# Classify commutative rings $R$ such that $A \otimes_{\Bbb Z} B = A \otimes _{R} B$

I have asked this in MSE but there was no reply. Feel free to close if inappropriate.

Let $$R$$ be commutative ring, what can we say about the rings $$R$$ such that $$A \otimes_{\Bbb Z} B \cong A \otimes_R B$$ as abelian groups for all $$A$$ right $$R$$ module and $$B$$ left $$R$$ module?

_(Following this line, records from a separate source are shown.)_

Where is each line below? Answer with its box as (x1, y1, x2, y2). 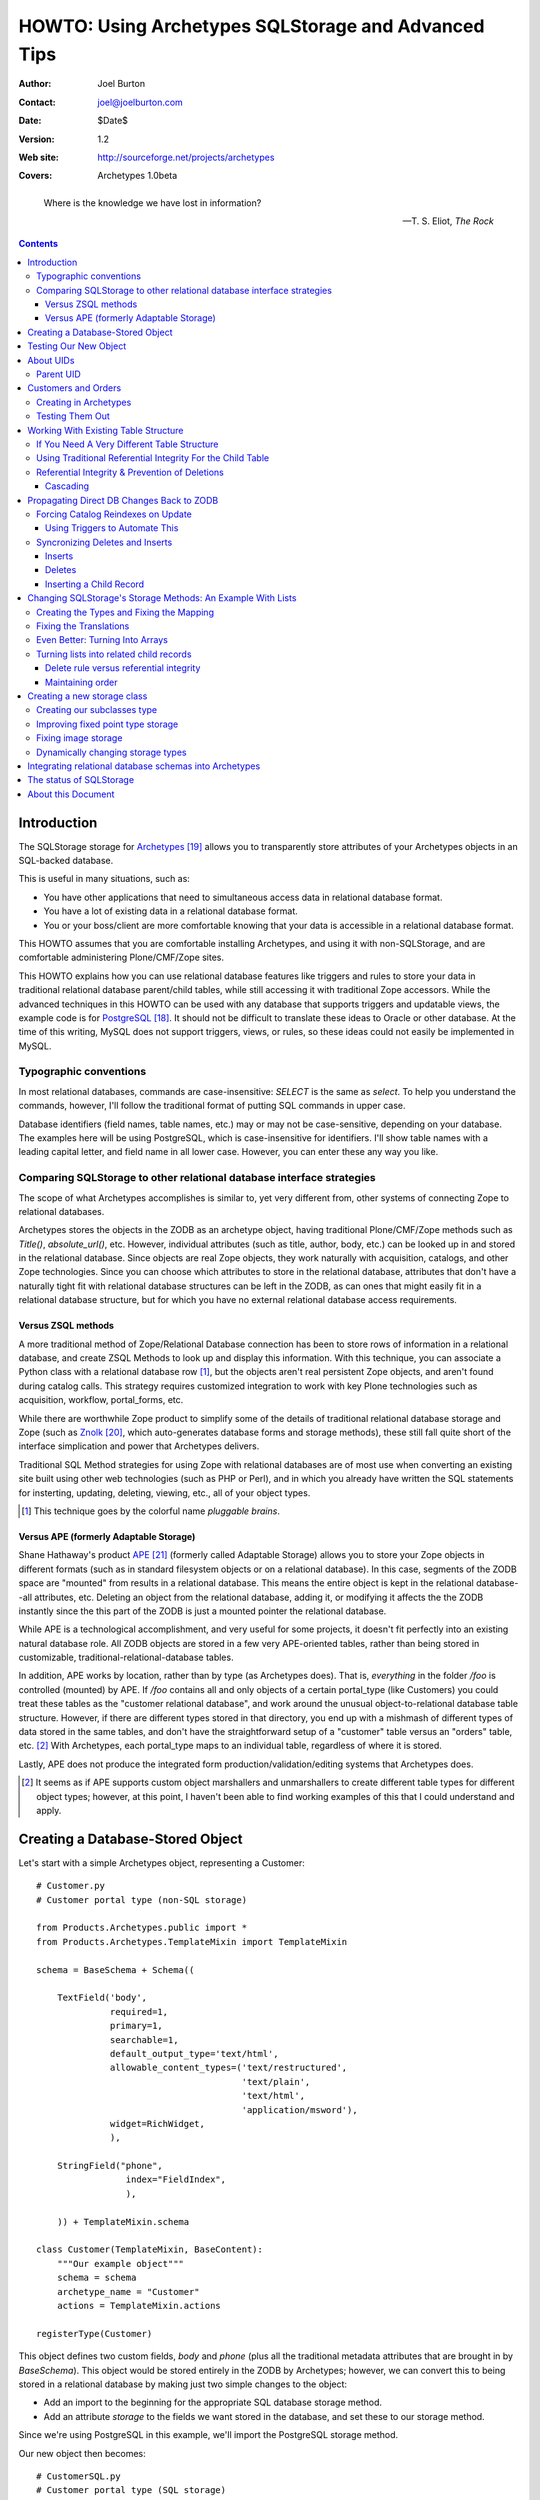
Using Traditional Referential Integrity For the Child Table (36, 452, 270, 464)
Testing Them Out (36, 410, 110, 422)
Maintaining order (45, 676, 118, 688)
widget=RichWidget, (110, 2118, 205, 2129)
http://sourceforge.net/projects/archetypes (97, 151, 275, 163)
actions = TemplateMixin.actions (56, 2300, 222, 2311)
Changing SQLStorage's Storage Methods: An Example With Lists (27, 592, 297, 604)
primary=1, (110, 2020, 164, 2032)

• This may be related to the concept of "solid ring". – Fernando Muro Dec 3 '18 at 11:10
• Maybe you mean in the assumption that the canonical surjective homomorphism $A\otimes_ZB\to A\otimes_B R$ is an isomorphism for all $A,B$, which sounds more natural (and which I guess is implicit in your mind). – YCor Dec 3 '18 at 11:17
• Not sure it helps but (if I'm not mistaken) the condition is clearly equivalent to $\text{Hom}_R(A,B)=\text{Hom}_{\mathbb Z}(A,B)$ for all $R$-modules $A$ and $B$. – Pierre-Yves Gaillard Dec 3 '18 at 14:12
• It would be helpful if you gave some sample computations/results. For example, it appears that if $R$ is torsion-free as an abelian group, then it must be a subring of the rationals ... – David Handelman Dec 3 '18 at 14:24
• I'll use Fernando Muro's hint: mathoverflow.net/q/95160/461 shows (I think) that $R$ has your property $\iff R$ is solid. Indeed $\implies$ is clear. It only remains to check that the solid rings given by the classification have your property, which (it seems to me) is not hard. – Pierre-Yves Gaillard Dec 3 '18 at 19:06

Fernando and Pierre-Yves in the comments are right; $$R$$ has this property (the version where the canonical map is an isomorphism, as YCor says in the comments) iff it is a solid ring, meaning the multiplication map $$m : R \otimes_{\mathbb{Z}} R \to R$$ is an isomorphism, and no commutativity assumption is needed. To see this really clearly note that we can rewrite the canonical map as
$$\text{id}_A \otimes m \otimes \text{id}_B : A \otimes_R (R \otimes_{\mathbb{Z}} R) \otimes_R B \to A \otimes_R R \otimes_R B.$$
Now the implication $$\Rightarrow$$ follows by letting $$A = B = R$$, and the implication $$\Leftarrow$$ follows by noting that if $$m$$ is an isomorphism then it's an isomorphism of $$(R, R)$$-bimodules.
(The idea behind rewriting things this way is that by a variation of the Eilenberg-Watts theorem, the category of functors taking as input a left $$R$$-module and a right $$R$$-module, cocontinuous in each variable, and returning as output an abelian group is equivalent to the category of $$(R, R)$$-bimodules, hence any natural transformation of such functors as in the OP can be analyzed as a bimodule homomorphism, namely the bimodule obtained by substituting $$A = B = R$$.)